*Task directions*:
Begin at the line below that holds "y1, x2, y2]." and end at the line that holds "programmatic inspection of", transcribing each line exactly and skipping any picture.

[Records from a dataset]
————
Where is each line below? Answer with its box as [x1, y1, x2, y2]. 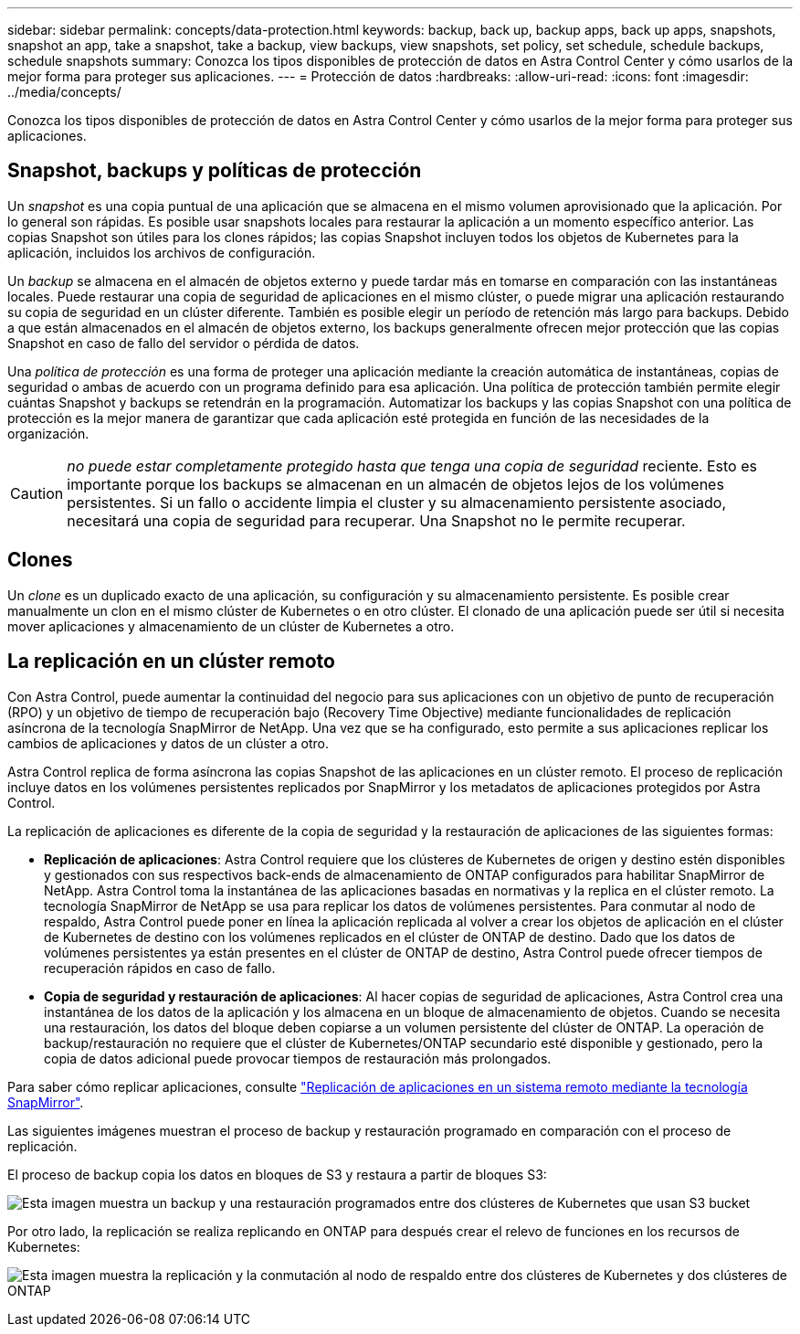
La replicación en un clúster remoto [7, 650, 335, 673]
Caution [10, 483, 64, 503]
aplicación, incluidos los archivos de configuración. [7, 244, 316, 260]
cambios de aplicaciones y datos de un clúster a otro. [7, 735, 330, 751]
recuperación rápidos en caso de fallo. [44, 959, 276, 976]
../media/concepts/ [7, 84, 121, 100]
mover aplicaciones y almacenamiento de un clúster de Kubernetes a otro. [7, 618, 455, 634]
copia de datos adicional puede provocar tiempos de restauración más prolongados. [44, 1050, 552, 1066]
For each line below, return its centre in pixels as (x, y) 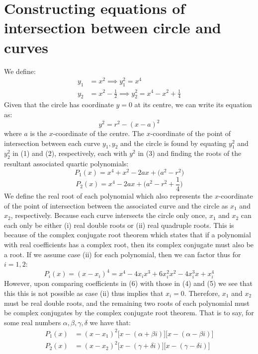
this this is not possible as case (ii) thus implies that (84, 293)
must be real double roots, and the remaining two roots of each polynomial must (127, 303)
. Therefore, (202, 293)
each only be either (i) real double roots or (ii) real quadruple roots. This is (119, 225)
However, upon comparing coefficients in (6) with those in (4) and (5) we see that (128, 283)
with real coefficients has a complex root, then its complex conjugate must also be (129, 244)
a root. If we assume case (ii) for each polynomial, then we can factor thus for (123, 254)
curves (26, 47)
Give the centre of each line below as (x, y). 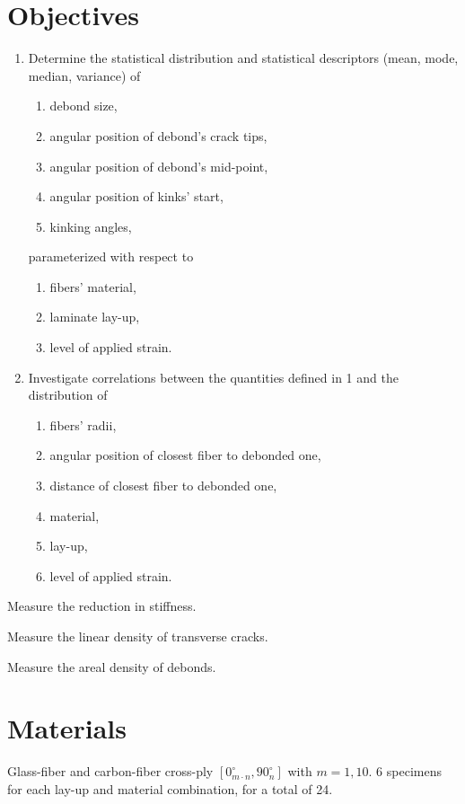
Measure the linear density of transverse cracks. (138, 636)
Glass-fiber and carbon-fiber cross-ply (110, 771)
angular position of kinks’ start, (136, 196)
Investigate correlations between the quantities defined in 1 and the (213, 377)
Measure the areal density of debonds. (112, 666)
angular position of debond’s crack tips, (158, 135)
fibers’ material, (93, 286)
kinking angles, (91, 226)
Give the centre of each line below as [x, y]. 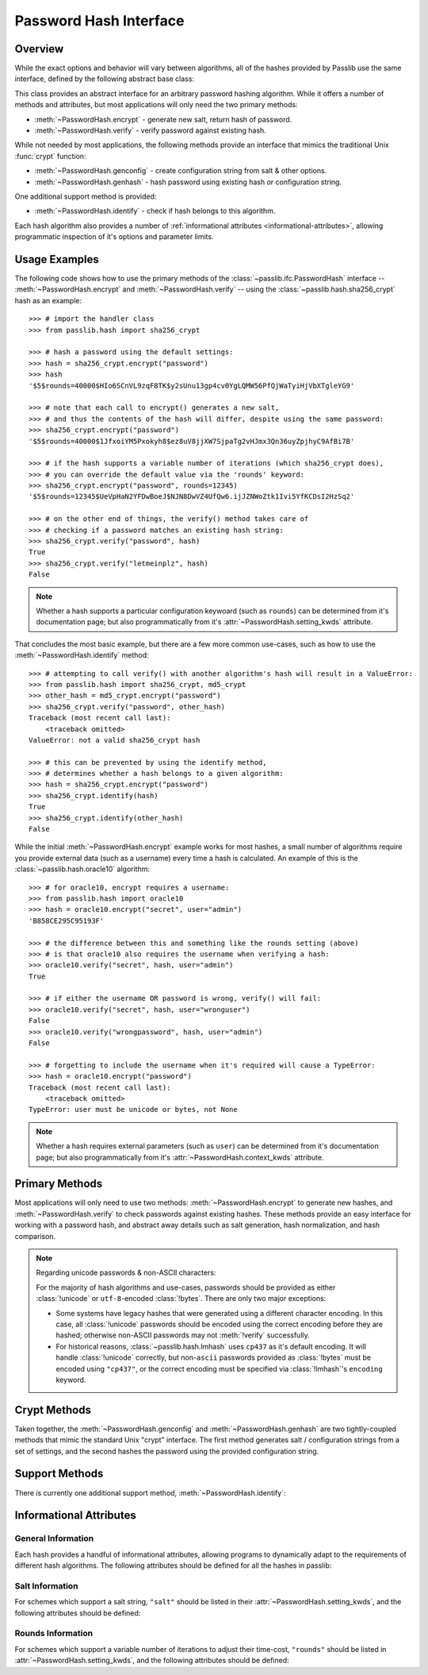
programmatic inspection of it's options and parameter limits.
————
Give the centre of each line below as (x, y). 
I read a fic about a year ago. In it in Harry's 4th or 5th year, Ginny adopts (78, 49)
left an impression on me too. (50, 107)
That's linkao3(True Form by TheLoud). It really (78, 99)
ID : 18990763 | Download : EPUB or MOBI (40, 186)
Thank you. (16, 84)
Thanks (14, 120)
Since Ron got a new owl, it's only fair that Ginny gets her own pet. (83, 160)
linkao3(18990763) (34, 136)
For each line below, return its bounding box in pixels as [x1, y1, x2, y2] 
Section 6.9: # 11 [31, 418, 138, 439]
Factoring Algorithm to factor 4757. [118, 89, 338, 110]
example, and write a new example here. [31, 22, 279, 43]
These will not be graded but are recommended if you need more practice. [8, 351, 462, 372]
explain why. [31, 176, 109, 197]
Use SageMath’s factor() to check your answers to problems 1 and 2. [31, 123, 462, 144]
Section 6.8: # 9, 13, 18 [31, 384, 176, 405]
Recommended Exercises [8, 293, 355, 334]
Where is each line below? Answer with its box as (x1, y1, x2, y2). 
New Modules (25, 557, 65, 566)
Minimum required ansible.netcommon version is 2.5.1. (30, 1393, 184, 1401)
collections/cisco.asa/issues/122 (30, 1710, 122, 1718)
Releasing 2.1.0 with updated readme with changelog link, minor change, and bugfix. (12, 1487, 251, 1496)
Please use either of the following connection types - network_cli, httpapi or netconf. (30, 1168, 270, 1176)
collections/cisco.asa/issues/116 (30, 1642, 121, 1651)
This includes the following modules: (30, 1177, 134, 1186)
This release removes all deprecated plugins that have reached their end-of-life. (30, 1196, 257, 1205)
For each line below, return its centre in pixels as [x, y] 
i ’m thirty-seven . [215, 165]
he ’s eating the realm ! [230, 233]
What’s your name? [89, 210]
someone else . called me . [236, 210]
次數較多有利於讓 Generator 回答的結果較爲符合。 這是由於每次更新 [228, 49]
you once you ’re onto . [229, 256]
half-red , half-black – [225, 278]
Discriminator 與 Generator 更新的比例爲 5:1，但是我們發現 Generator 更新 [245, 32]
————
*Exercise response*:
Where is each line below? Answer with its box as [x1, y1, x2, y2]. 
La replicación en un clúster remoto [7, 650, 335, 673]
Caution [10, 483, 64, 503]
aplicación, incluidos los archivos de configuración. [7, 244, 316, 260]
cambios de aplicaciones y datos de un clúster a otro. [7, 735, 330, 751]
recuperación rápidos en caso de fallo. [44, 959, 276, 976]
../media/concepts/ [7, 84, 121, 100]
mover aplicaciones y almacenamiento de un clúster de Kubernetes a otro. [7, 618, 455, 634]
copia de datos adicional puede provocar tiempos de restauración más prolongados. [44, 1050, 552, 1066]
For each line below, return its centre in pixels as (x, y) 
this this is not possible as case (ii) thus implies that (84, 293)
must be real double roots, and the remaining two roots of each polynomial must (127, 303)
. Therefore, (202, 293)
each only be either (i) real double roots or (ii) real quadruple roots. This is (119, 225)
However, upon comparing coefficients in (6) with those in (4) and (5) we see that (128, 283)
with real coefficients has a complex root, then its complex conjugate must also be (129, 244)
a root. If we assume case (ii) for each polynomial, then we can factor thus for (123, 254)
curves (26, 47)
Give the centre of each line below as (x, y). 
Measure the linear density of transverse cracks. (138, 636)
Glass-fiber and carbon-fiber cross-ply (110, 771)
angular position of kinks’ start, (136, 196)
Investigate correlations between the quantities defined in 1 and the (213, 377)
Measure the areal density of debonds. (112, 666)
angular position of debond’s crack tips, (158, 135)
fibers’ material, (93, 286)
kinking angles, (91, 226)
Give the centre of each line below as [x, y]. 
programmatic inspection of it's options and parameter limits.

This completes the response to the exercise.